**Description of the task:** Starting with the line that contains "Privacy Policy" and stopping after the line that contains "LTMMC Mumbai - Lokmanya", copy the entries below exactly. Include nothing else.

Start of Block

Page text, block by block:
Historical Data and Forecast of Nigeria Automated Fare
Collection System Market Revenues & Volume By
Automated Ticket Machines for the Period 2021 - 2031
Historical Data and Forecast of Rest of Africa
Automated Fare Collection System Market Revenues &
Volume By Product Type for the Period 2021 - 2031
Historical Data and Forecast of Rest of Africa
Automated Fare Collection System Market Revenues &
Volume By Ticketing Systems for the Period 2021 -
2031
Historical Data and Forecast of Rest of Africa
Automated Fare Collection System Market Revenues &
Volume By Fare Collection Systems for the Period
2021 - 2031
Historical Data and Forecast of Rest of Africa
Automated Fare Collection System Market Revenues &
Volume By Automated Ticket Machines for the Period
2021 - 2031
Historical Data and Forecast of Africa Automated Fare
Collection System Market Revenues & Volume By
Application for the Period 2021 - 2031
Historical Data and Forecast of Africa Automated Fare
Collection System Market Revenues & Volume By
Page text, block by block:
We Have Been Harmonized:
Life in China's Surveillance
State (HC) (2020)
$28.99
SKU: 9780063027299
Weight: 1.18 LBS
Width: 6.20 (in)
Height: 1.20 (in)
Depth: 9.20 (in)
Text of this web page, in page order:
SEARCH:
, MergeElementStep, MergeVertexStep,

End of Block
Start of Block

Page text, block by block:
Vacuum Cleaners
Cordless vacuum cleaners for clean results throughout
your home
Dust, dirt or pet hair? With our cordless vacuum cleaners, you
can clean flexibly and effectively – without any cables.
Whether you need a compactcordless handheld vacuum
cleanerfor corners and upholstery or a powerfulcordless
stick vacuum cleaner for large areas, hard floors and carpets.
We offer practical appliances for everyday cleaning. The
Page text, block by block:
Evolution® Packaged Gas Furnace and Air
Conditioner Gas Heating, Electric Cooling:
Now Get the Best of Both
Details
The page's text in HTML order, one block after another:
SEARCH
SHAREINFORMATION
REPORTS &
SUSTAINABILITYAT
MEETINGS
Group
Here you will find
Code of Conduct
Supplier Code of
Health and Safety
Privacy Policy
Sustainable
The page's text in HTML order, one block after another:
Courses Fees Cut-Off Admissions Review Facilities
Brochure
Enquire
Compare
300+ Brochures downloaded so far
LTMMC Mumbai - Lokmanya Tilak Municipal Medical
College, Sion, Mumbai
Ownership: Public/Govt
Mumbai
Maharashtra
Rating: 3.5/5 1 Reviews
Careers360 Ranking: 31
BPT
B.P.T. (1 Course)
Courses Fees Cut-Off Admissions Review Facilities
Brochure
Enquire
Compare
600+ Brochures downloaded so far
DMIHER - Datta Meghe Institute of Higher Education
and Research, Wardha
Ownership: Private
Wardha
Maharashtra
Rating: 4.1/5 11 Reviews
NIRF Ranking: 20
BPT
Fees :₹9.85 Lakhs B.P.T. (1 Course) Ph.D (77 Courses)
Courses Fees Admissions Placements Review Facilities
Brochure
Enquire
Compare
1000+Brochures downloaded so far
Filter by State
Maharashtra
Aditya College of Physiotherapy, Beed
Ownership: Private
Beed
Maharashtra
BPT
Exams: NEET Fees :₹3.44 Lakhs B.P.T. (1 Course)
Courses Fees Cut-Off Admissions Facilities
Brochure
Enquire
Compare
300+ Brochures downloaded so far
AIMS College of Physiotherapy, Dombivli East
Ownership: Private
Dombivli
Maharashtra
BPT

End of Block

**Exercise output:**
Privacy Policy
Sustainable
The page's text in HTML order, one block after another:
Courses Fees Cut-Off Admissions Review Facilities
Brochure
Enquire
Compare
300+ Brochures downloaded so far
LTMMC Mumbai - Lokmanya Tilak Municipal Medical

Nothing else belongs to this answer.